Sent from my LG-H811 using My Freemasonry Pro mobile app


----------



## Bloke (Jul 22, 2016)

jdmadsenCraterlake211 said:


> @Bloke
> http://thechive.com/2016/07/22/good-samaritan-helps-a-kangaroo-in-need-video/
> 
> Sent from my LG-H811 using My Freemasonry Pro mobile app


Thanks 

That reminds me of another animal being helped; very famous image:





Have you seen this one ?





WBro David Tree and “Sam the koala”

The photo became an international iconic image of the Black Saturday 2009 fires in Victoria which were Australia’s worst bushfire disaster. David was photographed in his CFA uniform holding Sam’s “hand” and giving her water from a water bottle. The photo (and a video) were taken about a week before Black Saturday while trying to get the Delburn Fire complex under control.


----------



## Ripcord22A (Jul 22, 2016)

Yeah i have seen that pic.

Is it bad that i laughed out loud when the kangaroo ran in to the car?

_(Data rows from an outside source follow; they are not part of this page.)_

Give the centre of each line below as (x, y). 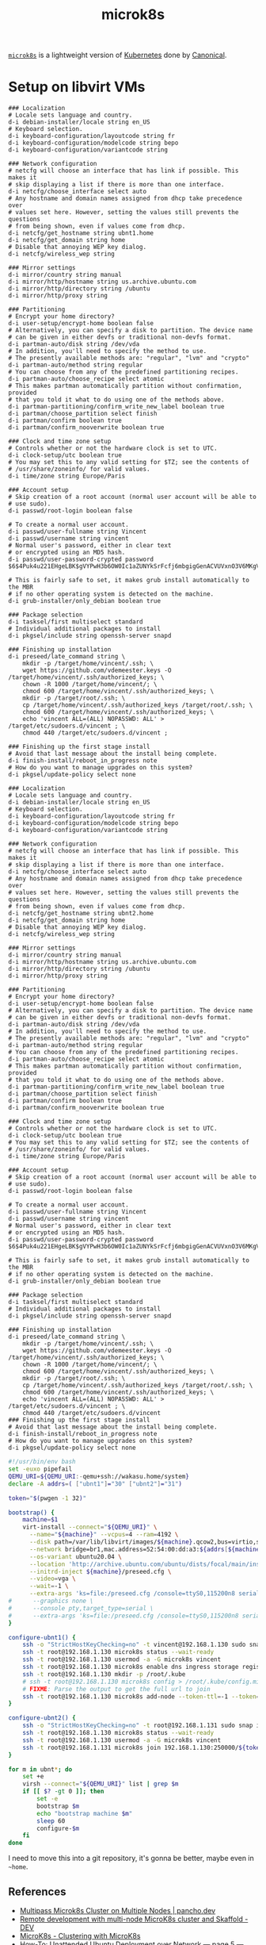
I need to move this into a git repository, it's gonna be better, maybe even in (131, 1859)
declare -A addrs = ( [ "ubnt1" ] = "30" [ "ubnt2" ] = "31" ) (95, 1484)
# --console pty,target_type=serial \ (81, 1608)
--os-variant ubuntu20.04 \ (76, 1556)
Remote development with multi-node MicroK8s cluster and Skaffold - (134, 1919)
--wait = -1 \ (49, 1586)
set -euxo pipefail (40, 1469)
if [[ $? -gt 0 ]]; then (63, 1792)
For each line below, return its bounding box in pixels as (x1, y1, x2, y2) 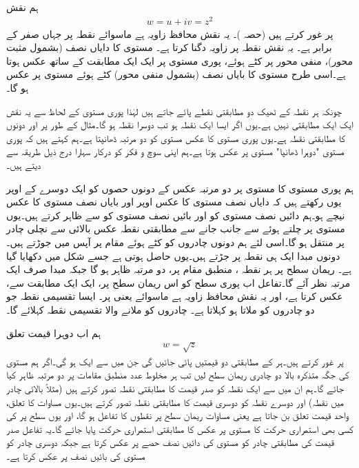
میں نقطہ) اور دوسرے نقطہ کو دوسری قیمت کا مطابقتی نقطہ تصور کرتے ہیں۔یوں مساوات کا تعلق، (6, 394, 344, 409)
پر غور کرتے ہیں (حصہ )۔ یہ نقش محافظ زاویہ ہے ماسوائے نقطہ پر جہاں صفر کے (6, 26, 334, 41)
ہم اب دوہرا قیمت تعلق (6, 325, 101, 340)
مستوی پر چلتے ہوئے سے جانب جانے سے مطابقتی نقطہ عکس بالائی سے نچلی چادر (6, 221, 345, 236)
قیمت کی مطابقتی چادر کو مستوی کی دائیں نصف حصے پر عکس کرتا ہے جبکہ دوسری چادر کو (6, 435, 334, 449)
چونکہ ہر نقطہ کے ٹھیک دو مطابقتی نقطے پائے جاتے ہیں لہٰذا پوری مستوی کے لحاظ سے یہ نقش (6, 103, 342, 118)
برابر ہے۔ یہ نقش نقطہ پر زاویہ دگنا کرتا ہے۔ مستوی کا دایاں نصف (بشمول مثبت (6, 40, 332, 54)
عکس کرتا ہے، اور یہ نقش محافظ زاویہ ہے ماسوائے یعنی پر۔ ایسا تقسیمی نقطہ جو (6, 289, 343, 303)
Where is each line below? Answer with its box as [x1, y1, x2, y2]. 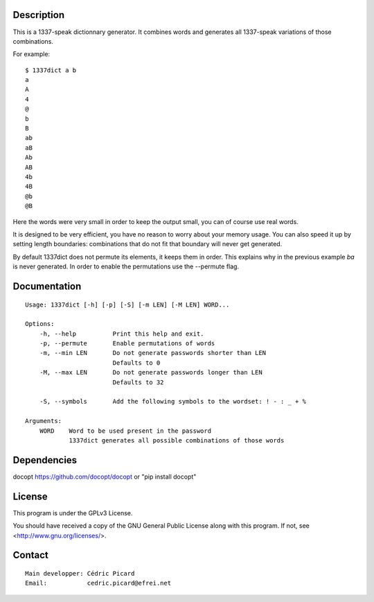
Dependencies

Sent from my LG-H811 using My Freemasonry Pro mobile app


----------



## Bloke (Jul 22, 2016)

jdmadsenCraterlake211 said:


> Yeah i have seen that pic.
> 
> Is it bad that i laughed out loud when the kangaroo ran in to the car?
> 
> Sent from my LG-H811 using My Freemasonry Pro mobile app


Probably..... but perhaps understandable.


----------



## Warrior1256 (Sep 6, 2016)

Both nice stories.


----------